Together AI: the $44M/year Vercel of generative AI

Document
90% of revenue coming from sales of bundled on-demand GPU compute and training
Analyzed 7 sources

This revenue mix shows that Together AI was still fundamentally a compute reseller with a smoother developer wrapper, not yet a software heavy AI platform. Most of the money came from customers buying raw model runtime and training capacity through an easier interface, where usage was billed in API style units instead of reserved GPUs by the hour. That drove fast adoption with startups, but it also kept gross margins closer to infrastructure than software.

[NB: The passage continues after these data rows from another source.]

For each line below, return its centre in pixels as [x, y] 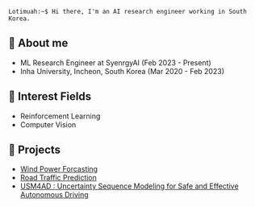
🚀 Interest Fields [50, 97]
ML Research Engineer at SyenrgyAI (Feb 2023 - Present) [115, 62]
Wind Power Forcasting [59, 169]
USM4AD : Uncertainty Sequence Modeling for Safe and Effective [130, 186]
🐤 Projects [35, 150]
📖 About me [38, 43]
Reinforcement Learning [60, 116]
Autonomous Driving [54, 195]
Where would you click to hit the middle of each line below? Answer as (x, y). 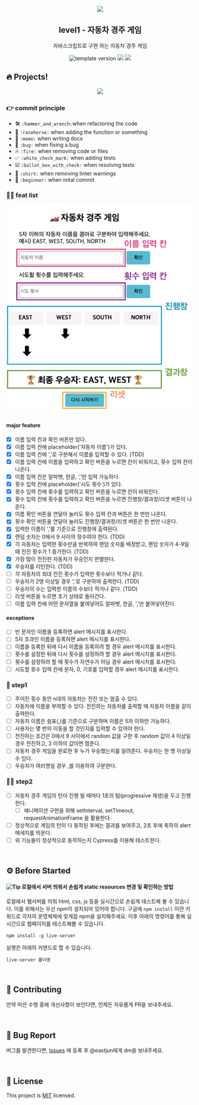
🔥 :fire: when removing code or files (61, 151)
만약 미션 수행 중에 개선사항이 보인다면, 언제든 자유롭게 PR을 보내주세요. (90, 1005)
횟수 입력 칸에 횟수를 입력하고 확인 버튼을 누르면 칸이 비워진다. (87, 492)
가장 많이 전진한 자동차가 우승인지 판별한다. (65, 559)
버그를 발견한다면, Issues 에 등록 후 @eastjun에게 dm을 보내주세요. (85, 1050)
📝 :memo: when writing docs (49, 138)
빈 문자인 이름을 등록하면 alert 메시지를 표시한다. (71, 632)
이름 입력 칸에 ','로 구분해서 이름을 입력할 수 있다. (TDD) (80, 454)

  • Together AI sat one layer above GPU clouds like CoreWeave and Lambda Labs. Those companies sold long lived GPU access and data center capacity, while Together packaged that capacity into on demand inference and training endpoints that absorbed idle time risk for smaller customers.
  • That packaging explains the margin gap. CoreWeave scaled into much higher revenue with infrastructure economics and production cloud tooling, while Together at $44M annualized revenue was still getting about 90% of sales from bundled compute and training, with gross margin around 45%.
  • The comparable path is toward higher value software on top of compute. Later research shows Together expanding as an API and compute layer for training and deployment of open source models, while adjacent companies like Fireworks and Fal.ai also compete by turning GPU time into easier model serving products.

The next phase is moving more revenue from resold GPU time into higher margin orchestration, routing, optimization, and managed model services. If Together keeps owning the developer workflow while compute prices keep falling underneath it, the business can compound like a software layer built on increasingly commoditized infrastructure.